[Task goal]:
Your response should be a copy of each line in the listing below that includes the word "Community".

[Data section]:
· · · · ·

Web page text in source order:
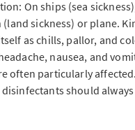
On ships (sea
sickness) or plane.
as chills, pallor, and
nausea, and
often particularly
should
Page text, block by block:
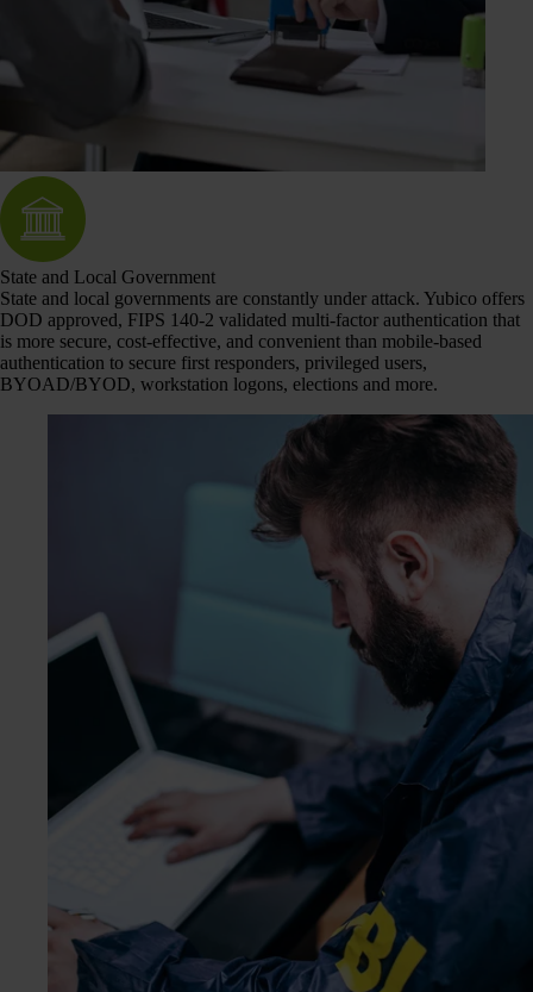
State and Local Government
State and local governments are constantly under attack. Yubico offers
DOD approved, FIPS 140-2 validated multi-factor authentication that
is more secure, cost-effective, and convenient than mobile-based
authentication to secure first responders, privileged users,
BYOAD/BYOD, workstation logons, elections and more.
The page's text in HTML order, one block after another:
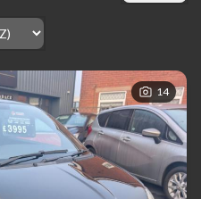
14
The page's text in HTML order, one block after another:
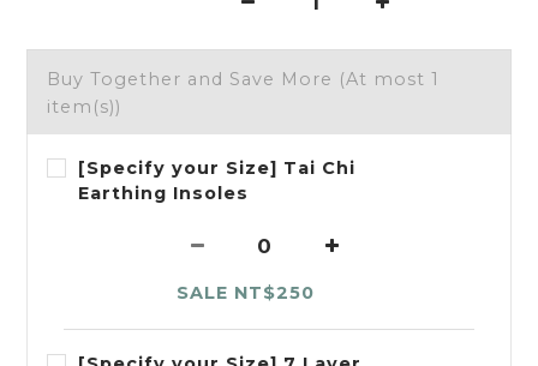
Buy Together and Save More (At most 1
item(s))
[Specify your Size] Tai Chi
Earthing Insoles
SALE NT$250
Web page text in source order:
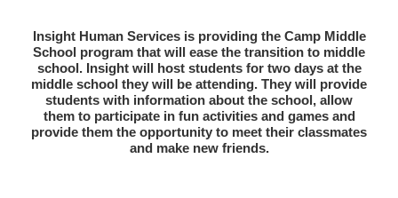
Insight Human Services is providing the Camp Middle
School program that will ease the transition to middle
school. Insight will host students for two days at the
middle school they will be attending. They will provide
students with information about the school, allow
them to participate in fun activities and games and
provide them the opportunity to meet their classmates
and make new friends.
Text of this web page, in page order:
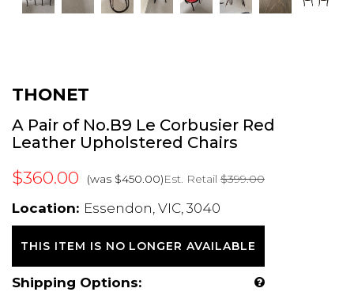
THONET
A Pair of No.B9 Le Corbusier Red
Leather Upholstered Chairs
$360.00 (was $450.00)Est. Retail $399.00
Location: Essendon, VIC, 3040
THIS ITEM IS NO LONGER AVAILABLE
Shipping Options:
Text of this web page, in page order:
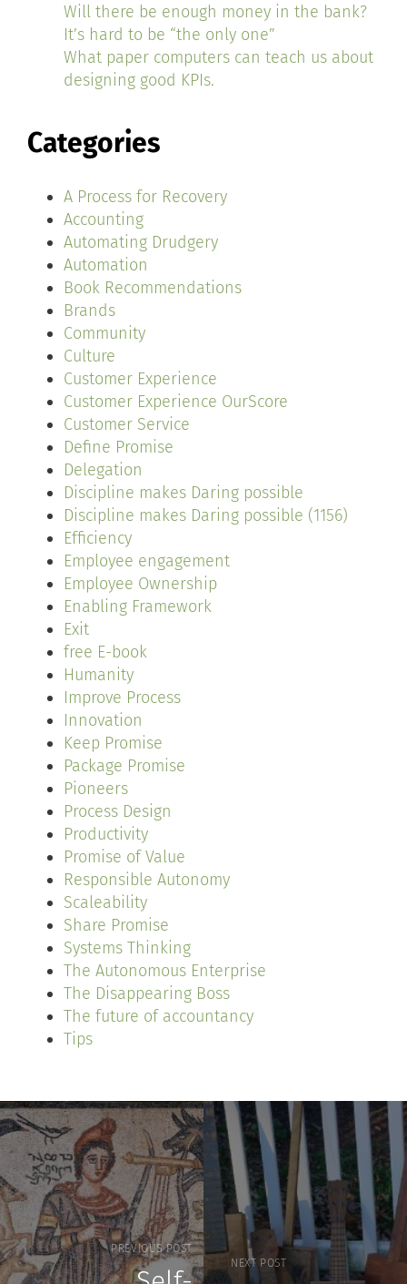
Will there be enough money in the bank?
It’s hard to be “the only one”
What paper computers can teach us about
designing good KPIs.
Categories
A Process for Recovery
Accounting
Automating Drudgery
Automation
Book Recommendations
Brands
Community
Culture
Customer Experience
Customer Experience OurScore
Customer Service
Define Promise
Delegation
Discipline makes Daring possible
Discipline makes Daring possible (1156)
Efficiency
Employee engagement
Employee Ownership
Enabling Framework
Exit
free E-book
Humanity
Improve Process
Innovation
Keep Promise
Package Promise
Pioneers
Process Design
Productivity
Promise of Value
Responsible Autonomy
Scaleability
Share Promise
Systems Thinking
The Autonomous Enterprise
The Disappearing Boss
The future of accountancy
Tips
PREVIOUS POST
NEXT POST
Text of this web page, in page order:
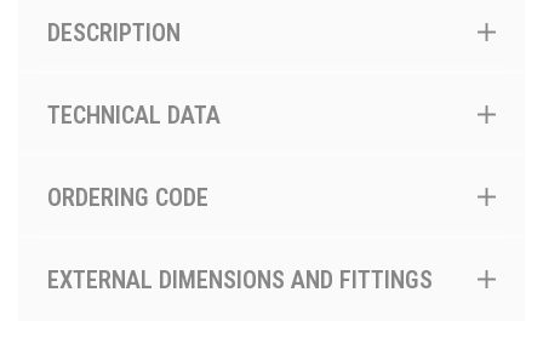
DESCRIPTION
TECHNICAL DATA
ORDERING CODE
EXTERNAL DIMENSIONS AND FITTINGS
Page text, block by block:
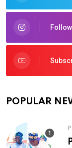
POPULAR
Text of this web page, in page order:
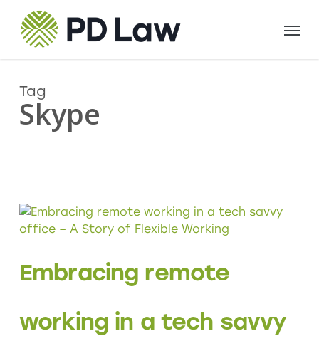
main
Menu
Tag
Skype
Embracing remote
working in a tech savvy
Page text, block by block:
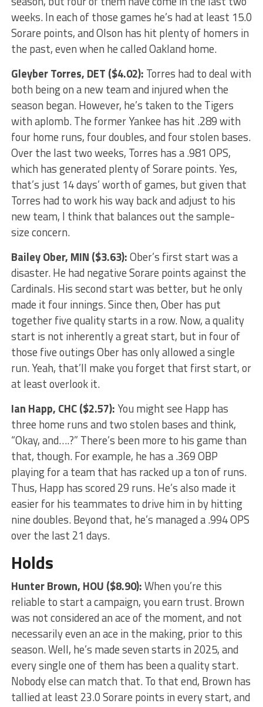
weeks. In each of those games he’s had at least 15.0
Sorare points, and Olson has hit plenty of homers in
the past, even when he called Oakland home.
Gleyber Torres, DET ($4.02): Torres had to deal with
both being on a new team and injured when the
season began. However, he’s taken to the Tigers
with aplomb. The former Yankee has hit .289 with
four home runs, four doubles, and four stolen bases.
Over the last two weeks, Torres has a .981 OPS,
which has generated plenty of Sorare points. Yes,
that’s just 14 days’ worth of games, but given that
Torres had to work his way back and adjust to his
new team, I think that balances out the sample-
size concern.
Bailey Ober, MIN ($3.63):Ober’s first start was a
disaster. He had negative Sorare points against the
Cardinals. His second start was better, but he only
made it four innings. Since then, Ober has put
together five quality starts in a row. Now, a quality
start is not inherently a great start, but in four of
those five outings Ober has only allowed a single
run. Yeah, that’ll make you forget that first start, or
at least overlook it.
Ian Happ, CHC ($2.57):You might see Happ has
three home runs and two stolen bases and think,
“Okay, and….?” There’s been more to his game than
that, though. For example, he has a .369 OBP
playing for a team that has racked up a ton of runs.
Thus, Happ has scored 29 runs. He’s also made it
easier for his teammates to drive him in by hitting
nine doubles. Beyond that, he’s managed a .994 OPS
over the last 21 days.
Holds
Hunter Brown, HOU ($8.90):When you’re this
reliable to start a campaign, you earn trust. Brown
was not considered an ace of the moment, and not
necessarily even an ace in the making, prior to this
season. Well, he’s made seven starts in 2025, and
every single one of them has been a quality start.
Nobody else can match that. To that end, Brown has
tallied at least 23.0 Sorare points in every start, and
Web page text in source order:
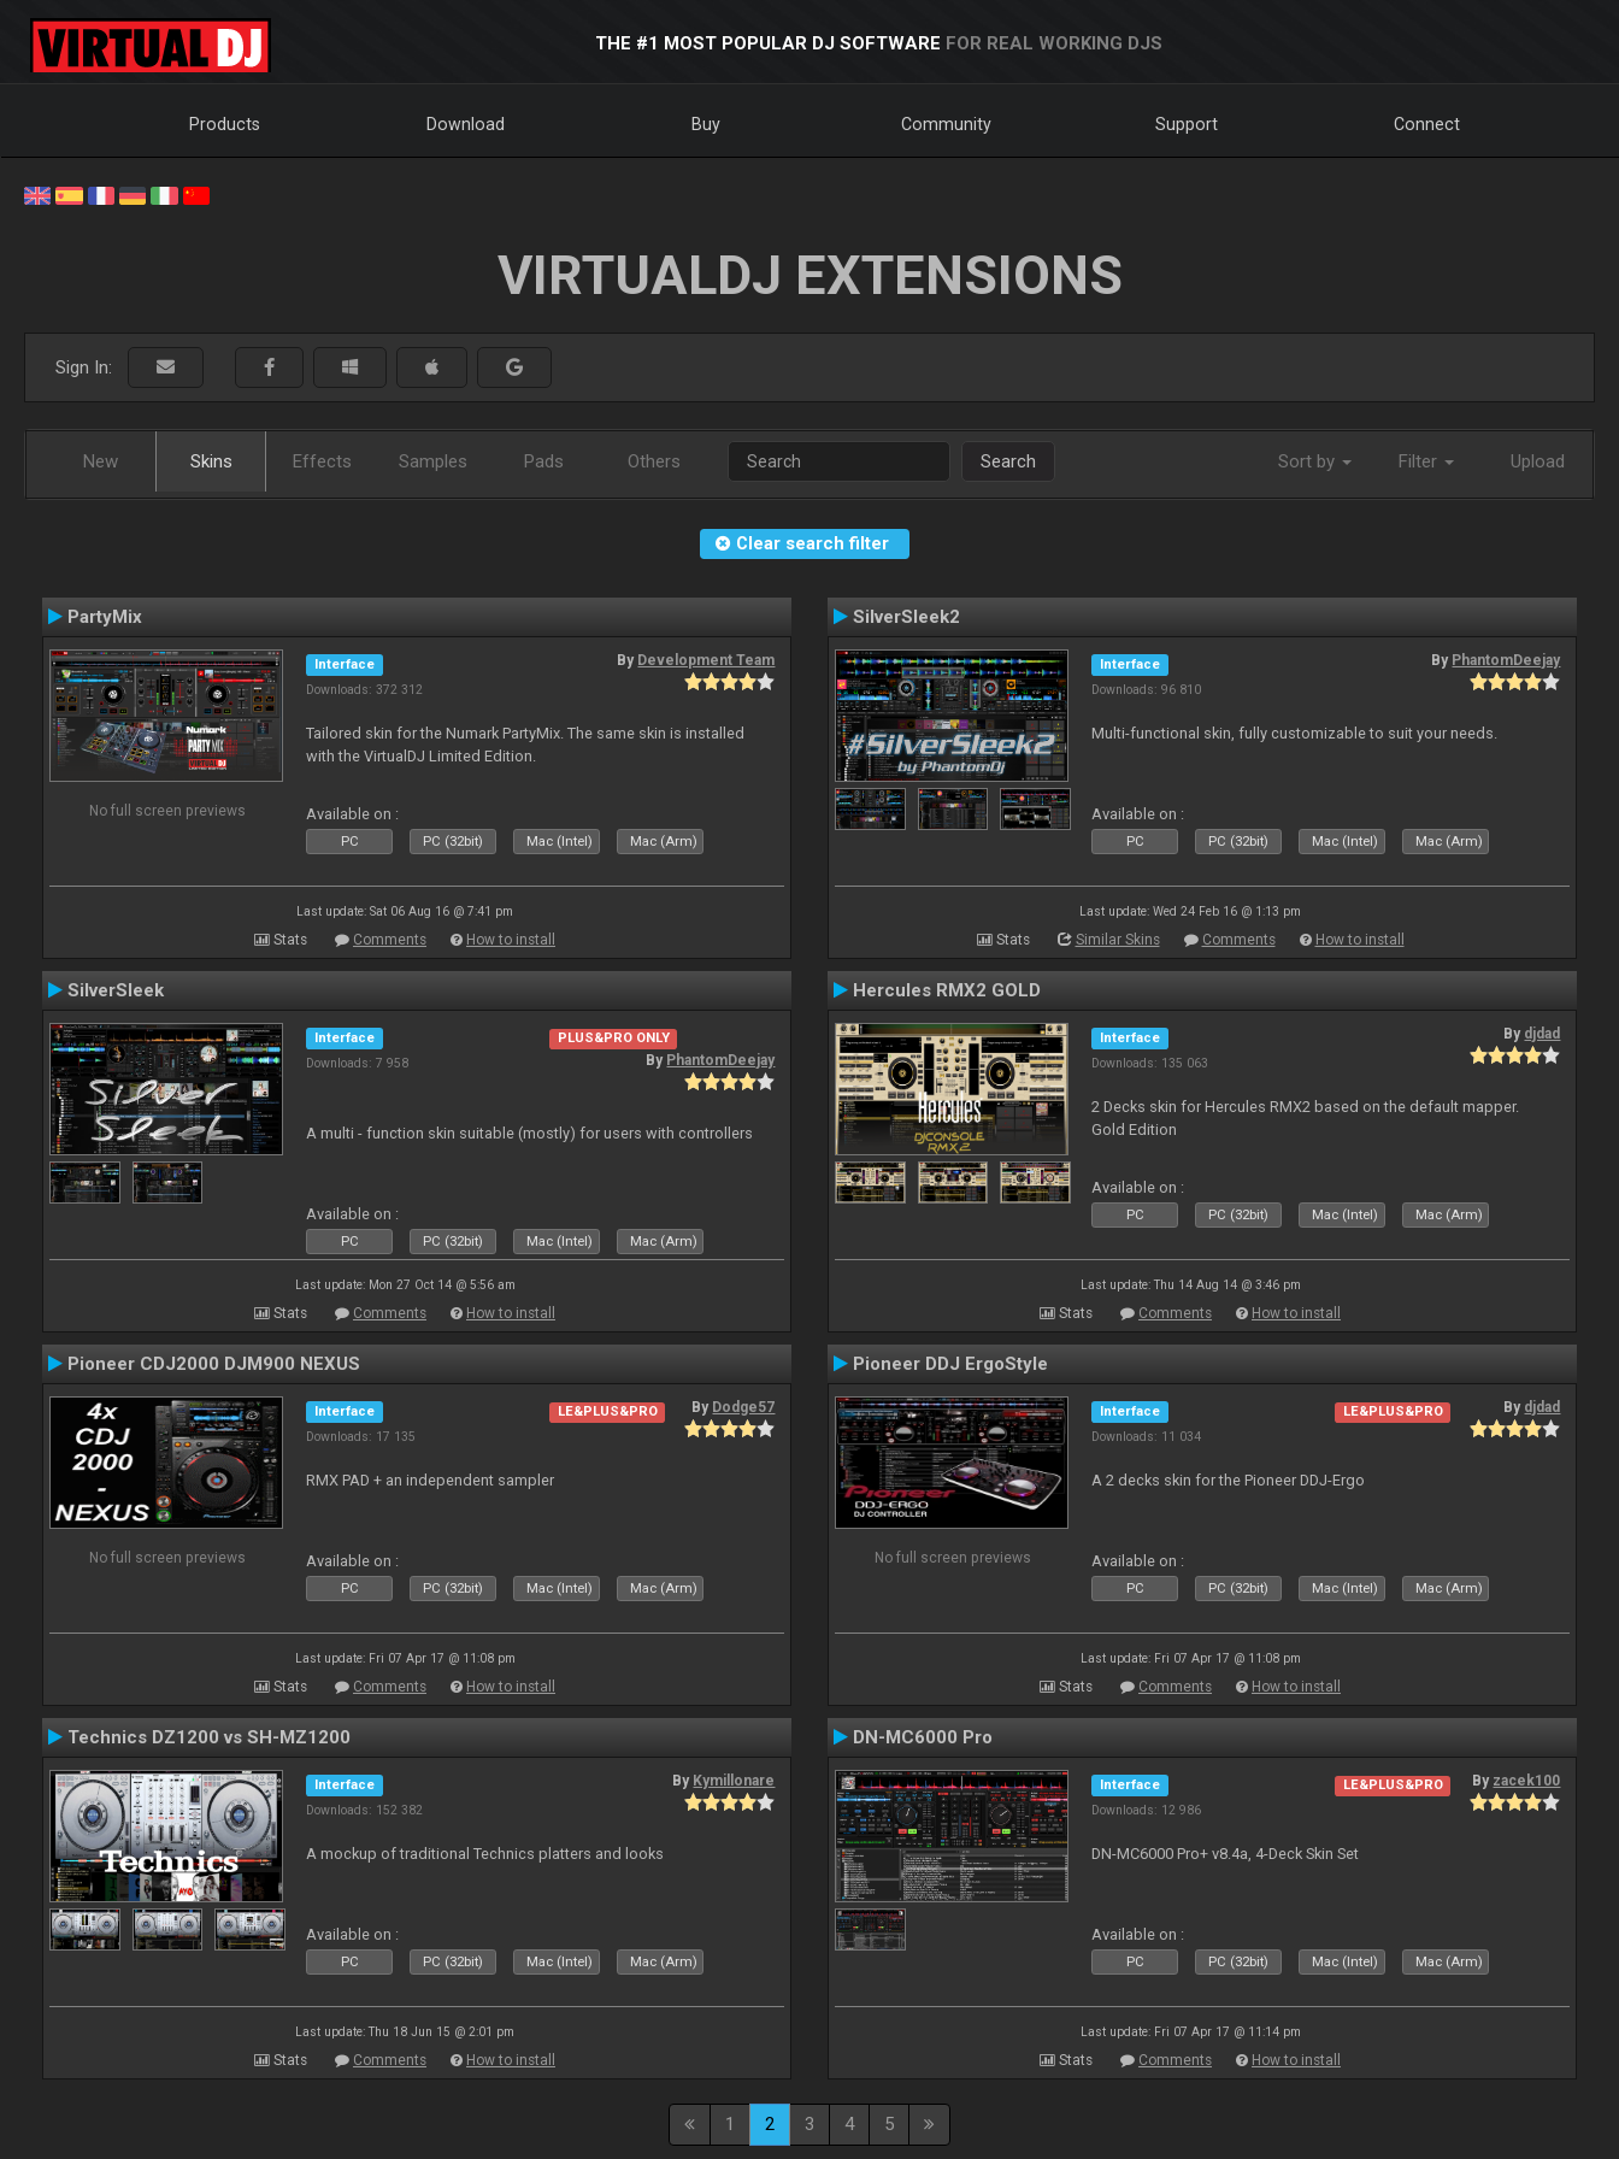
THE #1 MOST POPULAR DJ SOFTWARE FOR REAL WORKING DJS
Products Download Buy Community Support Connect
VIRTUALDJ EXTENSIONS
Sign In:
New Skins Effects Samples Pads Others Search Sort by Filter Upload
Clear search filter
PartyMix
No full screen previews
Interface
Downloads: 372 312
By Development Team
Tailored skin for the Numark PartyMix. The same skin is installed
with the VirtualDJ Limited Edition.
Available on :
PC PC (32bit) Mac (Intel) Mac (Arm)
Last update: Sat 06 Aug 16 @ 7:41 pm
Stats Comments How to install
SilverSleek2
Interface
Downloads: 96 810
By PhantomDeejay
Multi-functional skin, fully customizable to suit your needs.
Available on :
PC PC (32bit) Mac (Intel) Mac (Arm)
Last update: Wed 24 Feb 16 @ 1:13 pm
Stats Similar Skins Comments How to install
SilverSleek
Interface
Downloads: 7 958
PLUS&PRO ONLY
By PhantomDeejay
A multi - function skin suitable (mostly) for users with controllers
Available on :
PC PC (32bit) Mac (Intel) Mac (Arm)
Last update: Mon 27 Oct 14 @ 5:56 am
Stats Comments How to install
Hercules RMX2 GOLD
Interface
Downloads: 135 063
By djdad
2 Decks skin for Hercules RMX2 based on the default mapper.
Gold Edition
Available on :
PC PC (32bit) Mac (Intel) Mac (Arm)
Last update: Thu 14 Aug 14 @ 3:46 pm
Stats Comments How to install
Pioneer CDJ2000 DJM900 NEXUS
No full screen previews
Interface
Downloads: 17 135
LE&PLUS&PRO By Dodge57
RMX PAD + an independent sampler
Available on :
PC PC (32bit) Mac (Intel) Mac (Arm)
Last update: Fri 07 Apr 17 @ 11:08 pm
Stats Comments How to install
Pioneer DDJ ErgoStyle
No full screen previews
Interface
Downloads: 11 034
LE&PLUS&PRO By djdad
A 2 decks skin for the Pioneer DDJ-Ergo
Available on :
PC PC (32bit) Mac (Intel) Mac (Arm)
Last update: Fri 07 Apr 17 @ 11:08 pm
Stats Comments How to install
Technics DZ1200 vs SH-MZ1200
Interface
Downloads: 152 382
By Kymillonare
A mockup of traditional Technics platters and looks
Available on :
PC PC (32bit) Mac (Intel) Mac (Arm)
Last update: Thu 18 Jun 15 @ 2:01 pm
Stats Comments How to install
DN-MC6000 Pro
Interface
Downloads: 12 986
LE&PLUS&PRO By zacek100
DN-MC6000 Pro+ v8.4a, 4-Deck Skin Set
Available on :
PC PC (32bit) Mac (Intel) Mac (Arm)
Last update: Fri 07 Apr 17 @ 11:14 pm
Stats Comments How to install
1 2 3 4 5

· · · · ·

[Written answer]:
Community
Products Download Buy Community Support Connect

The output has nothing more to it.